共に、イエス様が弟子たちに教えられた最も基本的な祈りを祈りましょう。讃美歌21の93-5Aです。主の祈り。

天にまします我らの父よ。
願わくは御名をあがめさせたまえ。
御国を来たらせたまえ。
みこころの天になるごとく、地にもなさせたまえ。
我らの日用の糧を今日も与えたまえ。
我らに罪を犯すものを我らが赦すごとく、我らの罪をも赦したまえ。
我らを試みにあわせず、悪より救いだしたまえ。
国と力と栄えとは、限りなく汝のものなればなり。
アーメン。

 

報 告

本日も、聖書研究祈祷会にご参加くださり、ありがとうございます。先週の聖書研究祈祷会は、教会に集まった2名、同時に視聴された2名、計4名が参加されました。
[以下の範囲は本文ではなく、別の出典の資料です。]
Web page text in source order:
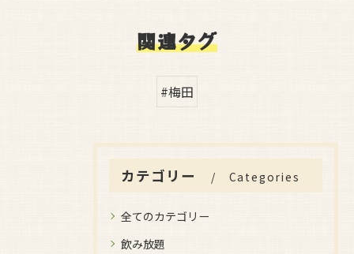
関連タグ
#梅田
カテゴリー Categories
全てのカテゴリー
飲み放題
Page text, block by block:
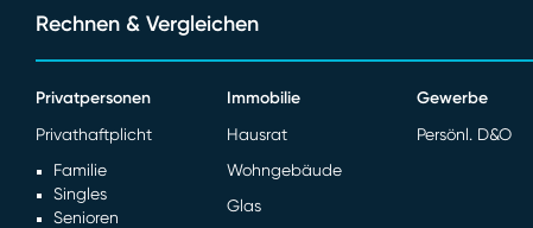
Rechnen & Vergleichen
Privatpersonen
Privathaftplicht
Familie
Singles
Senioren
Immobilie
Hausrat
Wohngebäude
Glas
Gewerbe
Persönl. D&O
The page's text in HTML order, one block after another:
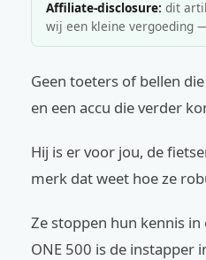
Affiliate-disclosure: dit
wij een kleine vergoeding
Geen toeters of bellen
en een accu die verder
Hij is er voor jou, de
merk dat weet hoe ze
Ze stoppen hun kennis
ONE 500 is de instapper
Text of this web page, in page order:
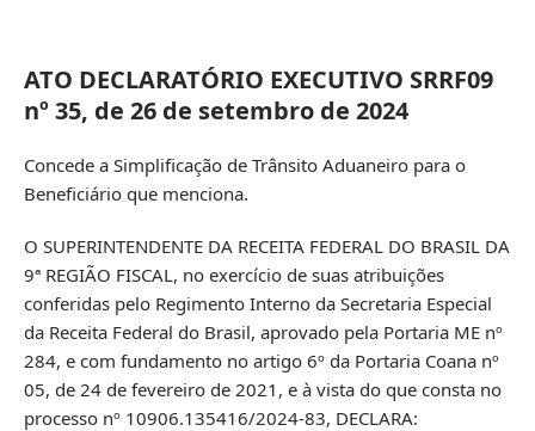
ATO DECLARATÓRIO EXECUTIVO SRRF09
nº 35, de 26 de setembro de 2024
Concede a Simplificação de Trânsito Aduaneiro para o
Beneficiário que menciona.
O SUPERINTENDENTE DA RECEITA FEDERAL DO BRASIL DA
9ª REGIÃO FISCAL, no exercício de suas atribuições
conferidas pelo Regimento Interno da Secretaria Especial
da Receita Federal do Brasil, aprovado pela Portaria ME nº
284, e com fundamento no artigo 6º da Portaria Coana nº
05, de 24 de fevereiro de 2021, e à vista do que consta no
processo nº 10906.135416/2024-83, DECLARA:
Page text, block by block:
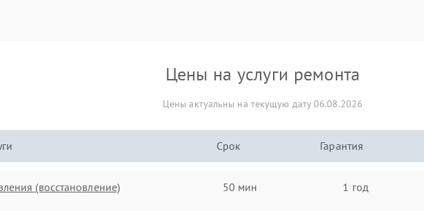
Цены на услуги ремонта
Цены актуальны на текущую дату 06.08.2026
Срок Гарантия
(восстановление) 50 мин 1 год
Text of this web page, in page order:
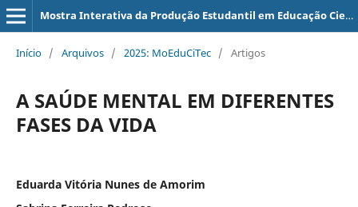
Mostra Interativa da Produção Estudantil em Educação Científica e Tecnológica
Início / Arquivos / 2025: MoEduCiTec / Artigos
A SAÚDE MENTAL EM DIFERENTES
FASES DA VIDA
Eduarda Vitória Nunes de Amorim
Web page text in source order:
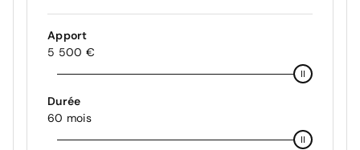
Apport
5 500 €
Durée
60 mois

後から動画や原稿を見て、祈りを合わせてくださった方も感謝致します。

 

華陽教会では、会衆の6割が1回目のワクチン接種を終えたため、聖書研究祈祷会も、日曜礼拝も、マスク・消毒・換気・加湿・三密回避の座席調整をした上で、みんなが集まれるようにしています。初めて来る方もお会いできるのを楽しみにしています。